谢冕在《在新的崛起面前》一开篇就指出:“新诗面临着挑战,这是不可否认的事实。”(11)他认为新诗在“五四”之后,经历了30年代的关于大众化的讨论,40年代关于民族化的讨论,50年代向新民歌学习的讨论,正走着越来越窄狭的道路,以艾青和郭沫若为例,他认为新诗的问题在于忽略了对于外国诗歌的借鉴。在此前提下,他以五四新诗运动作为自己的思想资源,肯定写着 “古怪”诗歌的朦胧诗人们的革命精神,主张“听听、看看、想想,不要急于‘采取行动’”,主张“有一部分诗让人读不太懂”,最后以“接受挑战吧,新诗”(12)结束。
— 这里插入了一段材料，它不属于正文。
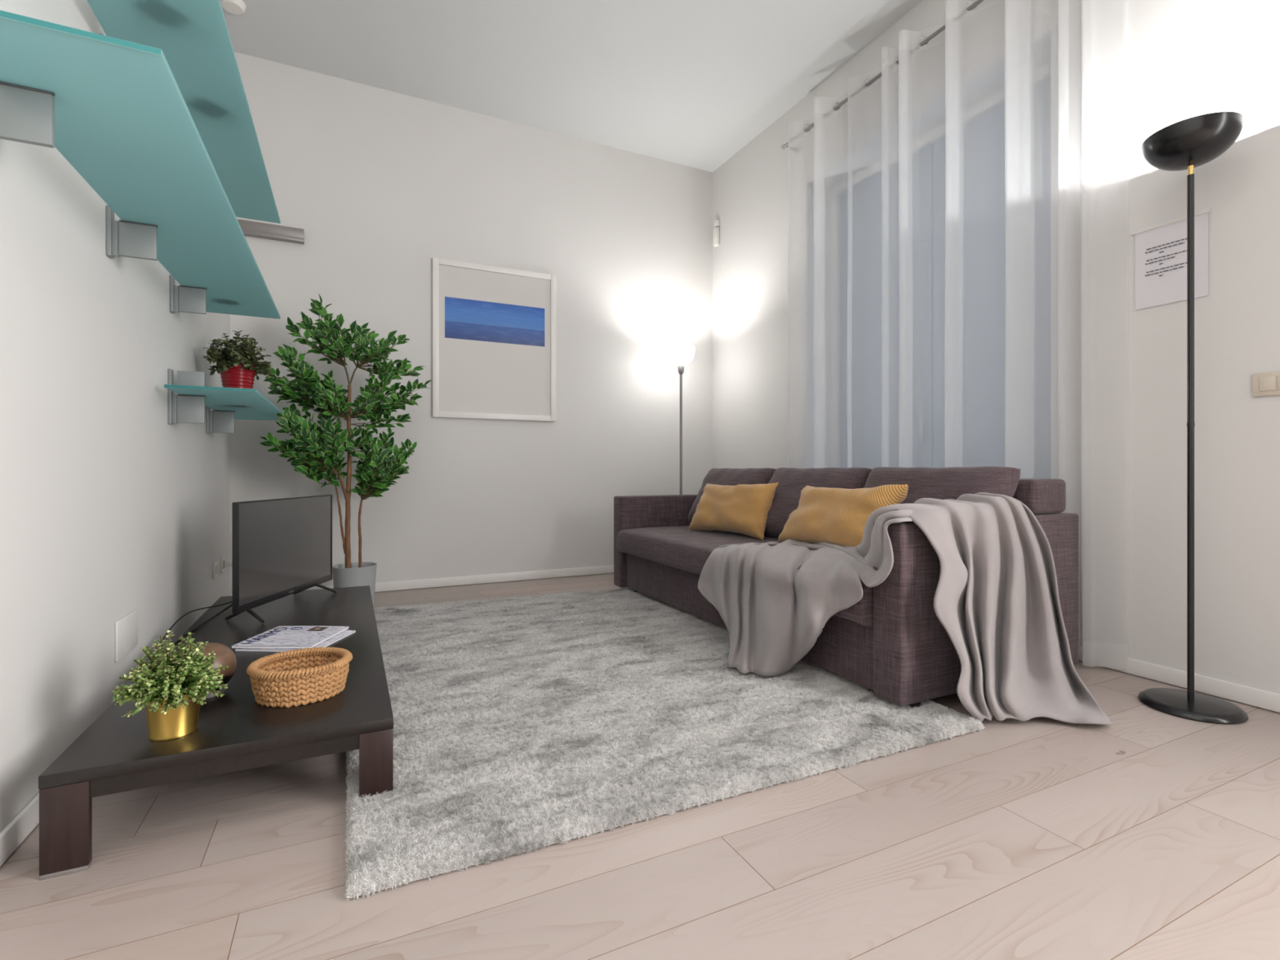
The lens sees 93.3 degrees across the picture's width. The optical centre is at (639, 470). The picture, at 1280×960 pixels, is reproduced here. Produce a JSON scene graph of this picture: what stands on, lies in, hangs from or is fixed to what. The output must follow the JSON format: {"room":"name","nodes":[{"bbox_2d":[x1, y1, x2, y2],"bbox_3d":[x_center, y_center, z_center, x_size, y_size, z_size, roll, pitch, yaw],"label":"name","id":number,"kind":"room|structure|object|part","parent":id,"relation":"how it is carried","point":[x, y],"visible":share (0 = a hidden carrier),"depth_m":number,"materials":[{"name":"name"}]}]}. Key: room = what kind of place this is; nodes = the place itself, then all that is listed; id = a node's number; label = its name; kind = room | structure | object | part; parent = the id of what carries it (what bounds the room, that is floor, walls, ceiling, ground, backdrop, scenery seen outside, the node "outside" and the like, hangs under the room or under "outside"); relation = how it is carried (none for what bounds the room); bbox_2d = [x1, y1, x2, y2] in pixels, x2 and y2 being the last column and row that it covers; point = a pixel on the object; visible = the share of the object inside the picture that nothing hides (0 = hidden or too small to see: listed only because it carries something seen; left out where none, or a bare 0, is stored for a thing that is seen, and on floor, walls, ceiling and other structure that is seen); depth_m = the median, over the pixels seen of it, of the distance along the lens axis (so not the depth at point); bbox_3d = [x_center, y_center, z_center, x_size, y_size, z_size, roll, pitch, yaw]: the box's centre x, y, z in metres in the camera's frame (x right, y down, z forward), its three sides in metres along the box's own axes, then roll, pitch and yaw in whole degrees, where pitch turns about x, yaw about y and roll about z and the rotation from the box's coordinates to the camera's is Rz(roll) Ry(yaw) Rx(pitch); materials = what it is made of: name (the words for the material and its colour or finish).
{"room":"living room","nodes":[
{"label":"living room","id":0,"kind":"room"},
{"bbox_2d":[0,0,230,832],"bbox_3d":[-1.063,-0.890,0.536,0.120,3.440,7.330,0,0,-26],"label":"wall","id":1,"kind":"structure","parent":0,"point":[110,508],"depth_m":1.66,"materials":[{"name":"paint"}]},
{"bbox_2d":[0,594,230,866],"bbox_3d":[-1.004,0.795,0.565,0.013,0.063,7.090,0,0,-26],"label":"baseboard","id":2,"kind":"structure","parent":1,"relation":"attached to","point":[17,830],"depth_m":1.33,"materials":[{"name":"white paint"}]},
{"bbox_2d":[115,608,137,662],"bbox_3d":[-1.697,0.541,1.999,0.008,0.127,0.205,0,0,-26],"label":"cover plate","id":3,"kind":"object","parent":1,"relation":"attached to","point":[126,628],"visible":1,"depth_m":1.98,"materials":[{"name":"paint"}]},
{"bbox_2d":[0,9,280,319],"bbox_3d":[-1.514,-0.730,2.016,0.352,0.152,2.163,0,0,-26],"label":"glass shelf","id":4,"kind":"object","parent":1,"relation":"attached to","point":[116,109],"visible":1,"depth_m":1.44,"materials":[{"name":"teal glass"}]},
{"bbox_3d":[-1.623,-0.730,1.852,0.011,0.152,0.034,0,0,-26],"label":"wall rail","id":5,"kind":"part","parent":4,"relation":"part of","materials":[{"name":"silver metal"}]},
{"bbox_3d":[-1.938,-0.730,2.505,0.011,0.152,0.034,0,0,-26],"label":"wall rail","id":6,"kind":"part","parent":4,"relation":"part of","materials":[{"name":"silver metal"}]},
{"bbox_2d":[86,0,280,223],"bbox_3d":[-1.514,-1.214,2.016,0.352,0.152,2.163,0,0,-26],"label":"glass shelf","id":7,"kind":"object","parent":1,"relation":"attached to","point":[193,36],"visible":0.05,"depth_m":1.92,"materials":[{"name":"teal glass"}]},
{"bbox_2d":[212,560,217,578],"bbox_3d":[-2.325,0.544,3.309,0.014,0.085,0.080,0,0,-26],"label":"wall socket","id":8,"kind":"object","parent":1,"relation":"attached to","point":[215,565],"visible":1,"depth_m":3.28,"materials":[{"name":"white plastic"}]},
{"bbox_2d":[220,555,225,572],"bbox_3d":[-2.421,0.544,3.507,0.014,0.085,0.080,0,0,-26],"label":"wall socket","id":9,"kind":"object","parent":1,"relation":"attached to","point":[222,558],"visible":0.97,"depth_m":3.47,"materials":[{"name":"white plastic"}]},
{"bbox_2d":[164,368,284,434],"bbox_3d":[-2.024,-0.302,3.051,0.332,0.225,1.585,0,0,-26],"label":"glass shelf","id":10,"kind":"object","parent":1,"relation":"attached to","point":[228,404],"visible":1,"depth_m":2.52,"materials":[{"name":"teal glass"}]},
{"bbox_3d":[-1.927,-0.302,2.481,0.011,0.225,0.034,0,0,-26],"label":"wall rail","id":11,"kind":"part","parent":10,"relation":"part of","materials":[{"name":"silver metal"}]},
{"bbox_3d":[-1.862,-0.369,2.506,0.092,0.084,0.016,0,0,-26],"label":"plate","id":12,"kind":"part","parent":10,"relation":"part of","materials":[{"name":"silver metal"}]},
{"bbox_3d":[-2.242,-0.302,3.135,0.011,0.225,0.034,0,0,-26],"label":"wall rail","id":13,"kind":"part","parent":10,"relation":"part of","materials":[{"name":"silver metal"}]},
{"bbox_3d":[-2.008,-0.319,3.059,0.297,0.012,1.585,0,0,-26],"label":"glass panel","id":14,"kind":"part","parent":10,"relation":"part of","materials":[{"name":"teal glass"}]},
{"bbox_2d":[203,330,272,388],"bbox_3d":[-1.954,-0.499,2.943,0.290,0.348,0.307,0,0,-26],"label":"potted plant","id":15,"kind":"object","parent":10,"relation":"on","point":[237,368],"visible":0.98,"depth_m":2.89,"materials":[{"name":"green plant"}]},
{"bbox_3d":[-1.958,-0.419,2.941,0.156,0.187,0.156,0,0,-26],"label":"pot","id":16,"kind":"part","parent":15,"relation":"part of","materials":[{"name":"red ceramic"}]},
{"bbox_2d":[223,560,231,595],"bbox_3d":[-2.336,0.662,3.444,0.047,0.279,0.236,0,0,-38],"label":"cord","id":17,"kind":"object","parent":1,"relation":"attached to","point":[227,562],"visible":0.47,"depth_m":3.50,"materials":[{"name":"white plastic"}]},
{"bbox_2d":[230,51,712,592],"bbox_3d":[-0.982,-0.890,4.577,3.535,3.440,0.120,0,0,-26],"label":"wall","id":18,"kind":"structure","parent":0,"point":[380,184],"depth_m":4.42,"materials":[{"name":"paint"}]},
{"bbox_2d":[237,218,304,244],"bbox_3d":[-2.335,-1.512,3.830,0.359,0.085,0.051,0,0,-26],"label":"wall rail","id":19,"kind":"object","parent":18,"relation":"attached to","point":[250,228],"visible":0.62,"depth_m":3.82,"materials":[{"name":"grey metal"}]},
{"bbox_2d":[306,564,613,591],"bbox_3d":[-0.948,0.795,4.520,3.522,0.063,0.013,0,0,-26],"label":"baseboard","id":20,"kind":"structure","parent":18,"relation":"attached to","point":[523,575],"depth_m":4.43,"materials":[{"name":"white paint"}]},
{"bbox_2d":[432,257,555,422],"bbox_3d":[-1.056,-0.938,4.457,0.904,1.124,0.028,0,0,-26],"label":"picture frame","id":21,"kind":"object","parent":18,"relation":"attached to","point":[494,327],"visible":1,"depth_m":4.44,"materials":[{"name":"white paint"}]},
{"bbox_2d":[444,296,544,346],"bbox_3d":[-1.057,-1.090,4.454,0.733,0.292,0.001,0,0,-26],"label":"photograph","id":22,"kind":"object","parent":21,"relation":"attached to","point":[464,318],"depth_m":4.44},
{"bbox_2d":[222,0,922,172],"bbox_3d":[0.664,-2.660,1.369,3.955,0.100,7.330,0,0,-26],"label":"ceiling","id":23,"kind":"structure","parent":0,"point":[691,83],"depth_m":3.79,"materials":[{"name":"white paint"}]},
{"bbox_2d":[219,0,245,14],"bbox_3d":[-2.272,-2.592,3.367,0.130,0.034,0.130,0,0,-26],"label":"ceiling sensor","id":24,"kind":"object","parent":23,"relation":"attached to","point":[233,6],"visible":0.96,"depth_m":3.36,"materials":[{"name":"white plastic"}]},
{"bbox_2d":[0,573,1279,959],"bbox_3d":[0.696,0.855,1.384,3.985,0.050,7.290,0,0,-26],"label":"floor","id":25,"kind":"structure","parent":0,"point":[1150,833],"depth_m":1.26,"materials":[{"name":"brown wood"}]},
{"bbox_2d":[38,585,393,880],"bbox_3d":[-1.336,0.724,2.236,0.667,0.212,1.932,0,0,-26],"label":"table","id":26,"kind":"object","parent":25,"relation":"on","point":[116,753],"visible":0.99,"depth_m":1.46,"materials":[{"name":"brown wood"}]},
{"bbox_3d":[-1.185,0.826,1.248,0.076,0.009,0.021,0,0,-26],"label":"foot plate","id":27,"kind":"part","parent":26,"relation":"part of","materials":[{"name":"grey metal"}]},
{"bbox_3d":[-1.198,0.734,1.274,0.078,0.175,0.078,0,0,-26],"label":"leg","id":28,"kind":"part","parent":26,"relation":"part of","materials":[{"name":"brown wood"}]},
{"bbox_2d":[111,630,228,741],"bbox_3d":[-1.101,0.498,1.422,0.218,0.240,0.210,0,0,-35],"label":"potted plant","id":29,"kind":"object","parent":26,"relation":"on","point":[173,687],"visible":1,"depth_m":1.39,"materials":[{"name":"green plant"}]},
{"bbox_3d":[-1.099,0.568,1.424,0.111,0.100,0.111,0,0,-26],"label":"pot","id":30,"kind":"part","parent":29,"relation":"part of","materials":[{"name":"gold metal"}]},
{"bbox_2d":[147,601,231,669],"bbox_3d":[-1.695,0.620,2.262,0.191,0.186,0.932,0,0,-13],"label":"power cable","id":31,"kind":"object","parent":26,"relation":"on","point":[230,606],"visible":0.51,"depth_m":2.41,"materials":[{"name":"black plastic"}]},
{"bbox_2d":[191,642,236,698],"bbox_3d":[-1.193,0.548,1.669,0.132,0.140,0.132,0,0,-26],"label":"decorative sphere","id":32,"kind":"object","parent":26,"relation":"on","point":[224,655],"visible":0.48,"depth_m":1.66,"materials":[{"name":"brown wood"}]},
{"bbox_2d":[225,494,337,622],"bbox_3d":[-1.623,0.373,2.795,0.197,0.490,0.753,0,0,0],"label":"television","id":33,"kind":"object","parent":26,"relation":"on","point":[282,548],"visible":1,"depth_m":2.69,"materials":[{"name":"black plastic"}]},
{"bbox_2d":[235,630,355,652],"bbox_3d":[-1.235,0.614,2.187,0.285,0.008,0.262,0,0,4],"label":"magazine","id":34,"kind":"object","parent":26,"relation":"on","point":[344,633],"visible":0.38,"depth_m":2.10,"materials":[{"name":"white paper"}]},
{"bbox_2d":[231,626,349,648],"bbox_3d":[-1.258,0.602,2.196,0.275,0.011,0.265,0,0,1],"label":"magazine","id":35,"kind":"object","parent":34,"relation":"on","point":[279,637],"visible":1,"depth_m":2.17,"materials":[{"name":"white paper"}]},
{"bbox_2d":[306,626,328,631],"bbox_3d":[-1.216,0.598,2.280,0.055,0.001,0.055,0,0,1],"label":"photo","id":36,"kind":"object","parent":35,"relation":"on","point":[308,628],"depth_m":2.28,"materials":[{"name":"brown"}]},
{"bbox_2d":[246,647,352,707],"bbox_3d":[-0.936,0.570,1.671,0.256,0.101,0.236,0,0,-32],"label":"woven basket","id":37,"kind":"object","parent":26,"relation":"on","point":[322,673],"visible":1,"depth_m":1.61,"materials":[{"name":"brown wicker"}]},
{"bbox_3d":[-0.669,0.727,1.529,0.077,0.161,0.078,0,0,-26],"label":"leg","id":38,"kind":"part","parent":26,"relation":"part of","materials":[{"name":"brown wood"}]},
{"bbox_2d":[258,293,431,606],"bbox_3d":[-1.722,-0.082,3.584,0.920,1.822,0.489,0,0,-26],"label":"ficus tree","id":39,"kind":"object","parent":25,"relation":"on","point":[322,453],"visible":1,"depth_m":3.54,"materials":[{"name":"green plant"}]},
{"bbox_3d":[-1.695,0.696,3.590,0.244,0.267,0.244,0,0,-26],"label":"pot","id":40,"kind":"part","parent":39,"relation":"part of","materials":[{"name":"grey ceramic"}]},
{"bbox_2d":[344,587,984,900],"bbox_3d":[-0.285,0.815,2.696,1.828,0.029,2.576,0,0,-26],"label":"rug","id":41,"kind":"object","parent":25,"relation":"on","point":[522,724],"visible":0.86,"depth_m":1.89,"materials":[{"name":"grey carpet"}]},
{"bbox_2d":[666,344,694,494],"bbox_3d":[0.324,-0.070,4.774,0.260,1.800,0.260,0,0,-26],"label":"floor lamp","id":42,"kind":"object","parent":25,"relation":"on","point":[681,355],"visible":0.66,"depth_m":4.74,"materials":[{"name":"grey metal"}]},
{"bbox_2d":[677,365,684,374],"bbox_3d":[0.324,-0.792,4.774,0.052,0.069,0.052,0,0,-26],"label":"socket","id":43,"kind":"object","parent":42,"relation":"attached to","point":[680,368],"depth_m":4.76,"materials":[{"name":"grey metal"}]},
{"bbox_3d":[0.324,-0.898,4.774,0.220,0.143,0.220,0,0,-26],"label":"lamp shade","id":44,"kind":"part","parent":42,"relation":"part of","materials":[{"name":"white"}]},
{"bbox_2d":[613,466,1079,707],"bbox_3d":[0.775,0.406,3.265,1.067,0.847,2.373,0,0,-26],"label":"sofa","id":45,"kind":"object","parent":25,"relation":"on","point":[892,642],"visible":0.38,"depth_m":2.39,"materials":[{"name":"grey fabric"}]},
{"bbox_3d":[0.306,0.478,4.285,1.024,0.609,0.128,0,0,-26],"label":"arm","id":46,"kind":"part","parent":45,"relation":"part of","materials":[{"name":"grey fabric"}]},
{"bbox_2d":[688,467,776,524],"bbox_3d":[0.589,0.184,3.925,0.310,0.401,0.710,0,0,-26],"label":"cushion","id":47,"kind":"object","parent":45,"relation":"on","point":[725,476],"depth_m":3.84,"materials":[{"name":"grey fabric"}]},
{"bbox_2d":[688,482,778,540],"bbox_3d":[0.542,0.223,3.572,0.217,0.315,0.670,0,0,-32],"label":"cushion","id":48,"kind":"object","parent":45,"relation":"on","point":[741,508],"visible":1,"depth_m":3.43,"materials":[{"name":"fabric"}]},
{"bbox_3d":[0.667,0.461,3.213,0.827,0.164,2.112,0,0,-26],"label":"seat","id":49,"kind":"part","parent":45,"relation":"part of","materials":[{"name":"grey fabric"}]},
{"bbox_3d":[0.790,0.658,3.272,0.938,0.243,2.118,0,0,-26],"label":"panel","id":50,"kind":"part","parent":45,"relation":"part of","materials":[{"name":"grey fabric"}]},
{"bbox_2d":[764,467,872,537],"bbox_3d":[0.903,0.185,3.269,0.309,0.404,0.725,0,0,-26],"label":"cushion","id":51,"kind":"object","parent":45,"relation":"on","point":[791,481],"depth_m":3.24,"materials":[{"name":"grey fabric"}]},
{"bbox_2d":[777,484,908,546],"bbox_3d":[0.896,0.211,2.772,0.225,0.313,0.726,0,0,-21],"label":"cushion","id":52,"kind":"object","parent":45,"relation":"on","point":[835,516],"visible":0.76,"depth_m":2.65,"materials":[{"name":"fabric"}]},
{"bbox_2d":[697,492,1111,724],"bbox_3d":[0.906,0.452,2.437,0.885,0.737,1.557,0,0,-43],"label":"blanket","id":53,"kind":"object","parent":45,"relation":"on","point":[997,599],"visible":0.98,"depth_m":2.15,"materials":[{"name":"grey fabric"}]},
{"bbox_3d":[0.931,0.796,2.064,0.056,0.030,0.056,0,0,-26],"label":"leg","id":54,"kind":"part","parent":45,"relation":"part of","materials":[{"name":"black plastic"}]},
{"bbox_2d":[863,466,1020,503],"bbox_3d":[1.222,0.184,2.612,0.311,0.402,0.715,0,0,-26],"label":"cushion","id":55,"kind":"object","parent":45,"relation":"on","point":[948,482],"depth_m":2.46,"materials":[{"name":"grey fabric"}]},
{"bbox_3d":[1.288,0.478,2.266,1.010,0.609,0.128,0,0,-26],"label":"arm","id":56,"kind":"part","parent":45,"relation":"part of","materials":[{"name":"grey fabric"}]},
{"bbox_3d":[1.110,0.103,3.427,0.217,0.139,2.341,0,0,-26],"label":"frame","id":57,"kind":"part","parent":45,"relation":"part of","materials":[{"name":"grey fabric"}]},
{"bbox_2d":[1137,111,1248,724],"bbox_3d":[1.924,-0.173,2.111,0.284,2.005,0.284,0,0,-26],"label":"floor lamp","id":58,"kind":"object","parent":25,"relation":"on","point":[1188,144],"visible":1,"depth_m":2.10,"materials":[{"name":"black metal"}]},
{"bbox_3d":[1.924,-1.119,2.111,0.266,0.112,0.266,0,0,-26],"label":"dish","id":59,"kind":"part","parent":58,"relation":"part of","materials":[{"name":"black metal"}]},
{"bbox_2d":[712,0,1279,712],"bbox_3d":[2.310,-0.890,2.163,0.300,3.440,7.330,0,0,-26],"label":"wall","id":60,"kind":"structure","parent":0,"point":[1162,64],"depth_m":2.42,"materials":[{"name":"paint"}]},
{"bbox_2d":[712,219,719,247],"bbox_3d":[0.657,-2.040,5.201,0.040,0.220,0.060,0,0,-26],"label":"sensor","id":61,"kind":"object","parent":60,"relation":"attached to","point":[716,230],"visible":1,"depth_m":5.18,"materials":[{"name":"white plastic"}]},
{"bbox_2d":[781,0,983,153],"bbox_3d":[1.530,-2.281,3.302,0.115,0.046,2.232,0,0,-26],"label":"curtain rod","id":62,"kind":"object","parent":60,"relation":"attached to","point":[978,2],"visible":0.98,"depth_m":3.54,"materials":[{"name":"grey metal"}]},
{"bbox_2d":[787,0,1127,670],"bbox_3d":[1.479,-0.773,3.280,0.182,3.178,1.935,0,0,-30],"label":"curtain","id":63,"kind":"object","parent":62,"relation":"hanging from","point":[1019,14],"visible":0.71,"depth_m":3.04,"materials":[{"name":"white fabric"}]},
{"bbox_2d":[830,60,1050,478],"bbox_3d":[1.734,-0.585,3.578,0.090,2.830,1.620,0,0,-26],"label":"window","id":64,"kind":"structure","parent":60,"relation":"in","point":[984,122],"depth_m":3.38,"materials":[{"name":"glass"},{"name":"white painted frame"}]},
{"bbox_3d":[1.683,-0.240,3.597,0.015,0.140,0.020,0,0,-26],"label":"handle","id":65,"kind":"part","parent":64,"relation":"part of","materials":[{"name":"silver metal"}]},
{"bbox_2d":[1130,207,1210,310],"bbox_3d":[2.050,-0.810,2.343,0.006,0.324,0.250,0,0,-26],"label":"paper notice","id":66,"kind":"object","parent":60,"relation":"attached to","point":[1160,248],"visible":0.91,"depth_m":2.34,"materials":[{"name":"white paper"}]},
{"bbox_2d":[1078,646,1279,712],"bbox_3d":[2.172,0.795,2.089,0.013,0.063,7.077,0,0,-26],"label":"baseboard","id":67,"kind":"structure","parent":60,"relation":"attached to","point":[1250,695],"depth_m":2.23,"materials":[{"name":"white paint"}]},
{"bbox_2d":[1252,370,1279,396],"bbox_3d":[2.182,-0.299,2.067,0.013,0.082,0.130,0,0,-26],"label":"light switch","id":68,"kind":"object","parent":60,"relation":"attached to","point":[1264,384],"visible":1,"depth_m":2.09,"materials":[{"name":"beige plastic"}]}
]}
谢冕站在当时文艺界的角度,指出新诗面临的问题和出路,并以宽容态度居之,整篇文章中规中矩,合情合理。如果说谢冕文章的矛头还不那么明显,针对的是30到50年代的某种文艺思潮,那么孙绍振在《新的美学原则在崛起》中,显然比谢冕更进了一步。他首先指出,权威和传统的不可侵犯性,是思想解放运动和艺术革新的障碍。思想解放运动正是当时的历史主流,这就意味着,朦胧诗人们是在顺历史潮流而行。孙绍振在谢冕的基础上进一步指出:“与其说是新人的崛起,不如说是一种新的美学原则的崛起。”同时,他从哲学的角度,探讨朦胧诗中人的价值标准问题,并给与肯定。总的来看,谢冕和孙绍振分别以“五四”诗歌运动、思想解放运动作为思想资源,获得了言说的合法性和可能性。在整个行文过程中,都比较客观,并未涉及具体的艺术细节,而是有所保留和克制。
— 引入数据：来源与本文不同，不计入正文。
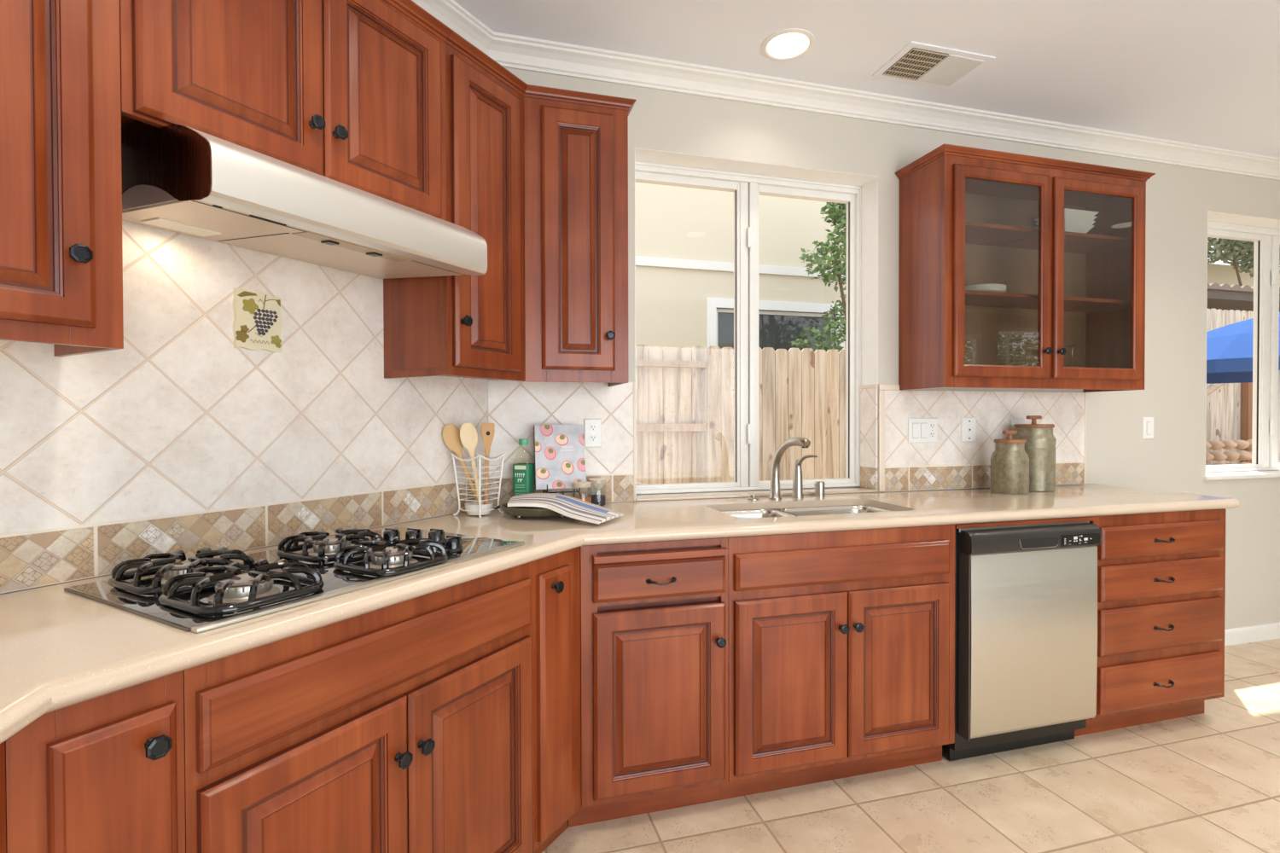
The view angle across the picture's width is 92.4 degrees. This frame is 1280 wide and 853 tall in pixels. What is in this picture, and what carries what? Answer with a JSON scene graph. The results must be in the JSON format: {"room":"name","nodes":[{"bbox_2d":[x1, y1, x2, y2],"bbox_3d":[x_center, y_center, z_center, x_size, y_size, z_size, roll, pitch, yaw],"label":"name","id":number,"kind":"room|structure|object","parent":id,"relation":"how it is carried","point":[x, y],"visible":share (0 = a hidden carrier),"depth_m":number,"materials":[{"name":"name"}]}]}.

较之谢冕和孙绍振文章的中规中举、宽容平和,徐敬业更极端激进,涉及了大量的细节问题。彭礼贤在《评1980年代文艺上的现代派问题论争》中指出:谢文几乎无辫子可抓,而孙文和徐文则相对来说被批判得多一点,尤其是徐文。有些话容易引起误解。表面看来,徐文充满了思想解放运动的精神,和当时的历史方向是契合的。那么,究竟是什么原因使得它成为众矢之的?在这篇激情四溢的文章中,究竟充满了哪些不确定和可疑的因素?又有哪些可贵的声音被遮蔽和淹没?

徐文中的疑点和偏颇,涉及的并非可以忽略的小问题,而是当时敏感的大问题,被批判的命运一开始便已注定。首先是传统诗歌资源的问题。徐敬业把新诗潮看作标志着我国诗歌全面生长的新时期,他认为,过去三十年的诗歌道路没有任何突破和创新,新诗潮开始,诗歌才开始真正地在政治观念上思考之外,开始对诗自身的规律进行认真的回想,他把这股新诗潮作为了诗歌艺术的可贵转机和必由之路。他在新诗潮的诗歌中,看到了对“艺术反映生活”、“理性诗”、“连贯情节”、“顺序时空观”、“单一主题”、“具象艺术”等传统艺术表现手法和方式的反叛,对传统诗歌“韵律、节奏及标点”的新处理等。言语之间,透露出对既往诗歌历史的间接否定,对“人类的艺术,要不要千秋万代地囿限于现实主义和浪漫主义之中”的一种怀疑。同时,他看到“我国民族几千年道德观念和文学传统对青年们的无形哺育和制约”,最后,徐氏得出结论和对未来诗歌走向的预测:“中国新诗的未来主流,是五四新诗的传统(主要是指40年代以前的)加现代表现手法,并注重与外国现代诗歌的交流,在这个基础上建立多元化的新诗总体结构。”(14)很显然,徐敬亚所要接续的传统,是天安门学生运动,“五四”和30年代等40年代以前的诗歌资源。他所要极力回避的,是40年代以来一直占统治和主流地位的诗歌传统。在这一艺术规范还处于社会的主流和权威地位的语境中,徐敬亚无疑是在冒天下大不韪。